About this task ->
Every line of the listing below is to be repeated exactly; the pictures stay out.

Input data ->
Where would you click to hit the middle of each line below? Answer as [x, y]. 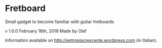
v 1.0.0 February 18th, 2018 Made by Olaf [46, 31]
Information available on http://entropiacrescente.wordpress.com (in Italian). [81, 40]
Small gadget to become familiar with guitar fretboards [60, 22]
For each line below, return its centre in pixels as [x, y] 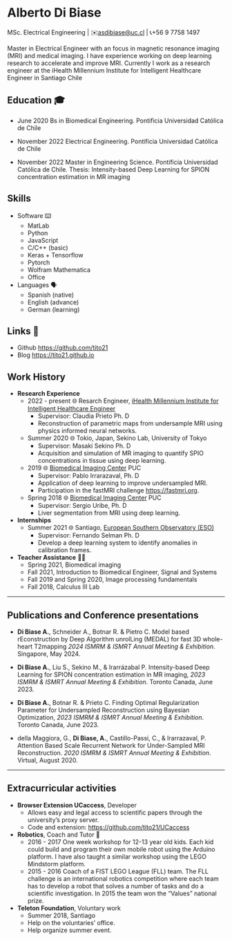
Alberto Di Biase [54, 13]
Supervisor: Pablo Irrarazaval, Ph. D [88, 476]
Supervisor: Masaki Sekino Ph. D [84, 446]
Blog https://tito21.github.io [56, 355]
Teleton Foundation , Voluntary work [69, 908]
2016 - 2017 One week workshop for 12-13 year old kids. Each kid [120, 841]
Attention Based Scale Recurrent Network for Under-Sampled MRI [111, 746]
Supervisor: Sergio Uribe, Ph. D [82, 506]
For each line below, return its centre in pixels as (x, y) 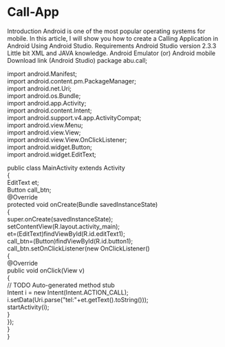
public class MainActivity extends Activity (66, 168)
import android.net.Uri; (40, 88)
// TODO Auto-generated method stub (61, 285)
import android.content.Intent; (50, 110)
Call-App (33, 12)
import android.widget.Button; (50, 147)
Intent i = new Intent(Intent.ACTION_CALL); (68, 292)
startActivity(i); (28, 307)
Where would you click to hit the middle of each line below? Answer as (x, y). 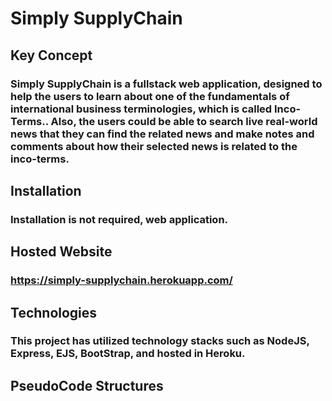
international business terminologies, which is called (141, 109)
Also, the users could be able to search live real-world (184, 121)
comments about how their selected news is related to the (154, 146)
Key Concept (51, 55)
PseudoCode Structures (87, 385)
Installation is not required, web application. (119, 219)
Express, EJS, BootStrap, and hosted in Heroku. (128, 354)
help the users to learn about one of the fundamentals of (150, 96)
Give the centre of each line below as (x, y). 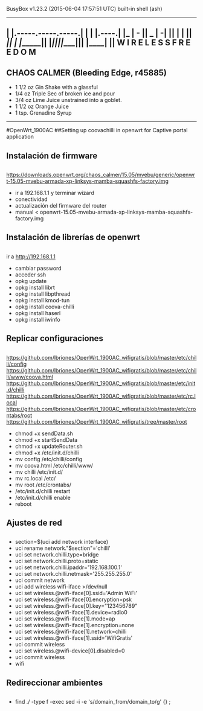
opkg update (31, 281)
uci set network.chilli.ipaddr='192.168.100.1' (69, 567)
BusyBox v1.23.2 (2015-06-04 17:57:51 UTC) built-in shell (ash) (84, 9)
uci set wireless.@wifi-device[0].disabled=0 (70, 651)
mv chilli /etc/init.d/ (39, 472)
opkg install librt (35, 287)
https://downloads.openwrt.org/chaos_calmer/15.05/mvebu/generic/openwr (101, 174)
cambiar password (38, 268)
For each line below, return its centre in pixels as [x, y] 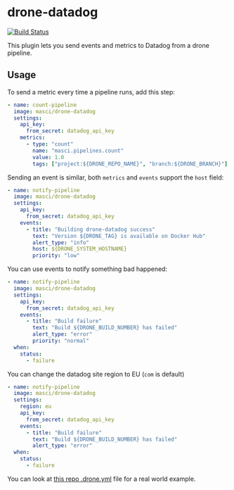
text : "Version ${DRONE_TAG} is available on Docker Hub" [119, 236]
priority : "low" [56, 256]
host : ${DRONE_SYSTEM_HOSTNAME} [80, 249]
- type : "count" [50, 144]
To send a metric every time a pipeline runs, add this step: [91, 92]
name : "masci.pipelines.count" [78, 151]
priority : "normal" [61, 341]
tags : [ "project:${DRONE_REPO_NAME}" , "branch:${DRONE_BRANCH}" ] [130, 164]

Written response ->
Where would you click to hit the middle of each line below? Answer as [x, y]. 
v 1.0.0 February 18th, 2018 Made by Olaf [46, 31]
Information available on http://entropiacrescente.wordpress.com (in Italian). [81, 40]
Small gadget to become familiar with guitar fretboards [60, 22]
For each line below, return its centre in pixels as [x, y] 
Alberto Di Biase [54, 13]
Supervisor: Pablo Irrarazaval, Ph. D [88, 476]
Supervisor: Masaki Sekino Ph. D [84, 446]
Blog https://tito21.github.io [56, 355]
Teleton Foundation , Voluntary work [69, 908]
2016 - 2017 One week workshop for 12-13 year old kids. Each kid [120, 841]
Attention Based Scale Recurrent Network for Under-Sampled MRI [111, 746]
Supervisor: Sergio Uribe, Ph. D [82, 506]
For each line below, return its centre in pixels as (x, y) 
public class MainActivity extends Activity (66, 168)
import android.net.Uri; (40, 88)
// TODO Auto-generated method stub (61, 285)
import android.content.Intent; (50, 110)
Call-App (33, 12)
import android.widget.Button; (50, 147)
Intent i = new Intent(Intent.ACTION_CALL); (68, 292)
startActivity(i); (28, 307)
Where would you click to hit the middle of each line below? Answer as (x, y). 
international business terminologies, which is called (141, 109)
Also, the users could be able to search live real-world (184, 121)
comments about how their selected news is related to the (154, 146)
Key Concept (51, 55)
PseudoCode Structures (87, 385)
Installation is not required, web application. (119, 219)
Express, EJS, BootStrap, and hosted in Heroku. (128, 354)
help the users to learn about one of the fundamentals of (150, 96)
Give the centre of each line below as (x, y). 
opkg update (31, 281)
uci set network.chilli.ipaddr='192.168.100.1' (69, 567)
BusyBox v1.23.2 (2015-06-04 17:57:51 UTC) built-in shell (ash) (84, 9)
uci set wireless.@wifi-device[0].disabled=0 (70, 651)
mv chilli /etc/init.d/ (39, 472)
opkg install librt (35, 287)
https://downloads.openwrt.org/chaos_calmer/15.05/mvebu/generic/openwr (101, 174)
cambiar password (38, 268)
For each line below, return its centre in pixels as [x, y] 
text : "Version ${DRONE_TAG} is available on Docker Hub" [119, 236]
priority : "low" [56, 256]
host : ${DRONE_SYSTEM_HOSTNAME} [80, 249]
- type : "count" [50, 144]
To send a metric every time a pipeline runs, add this step: [91, 92]
name : "masci.pipelines.count" [78, 151]
priority : "normal" [61, 341]
tags : [ "project:${DRONE_REPO_NAME}" , "branch:${DRONE_BRANCH}" ] [130, 164]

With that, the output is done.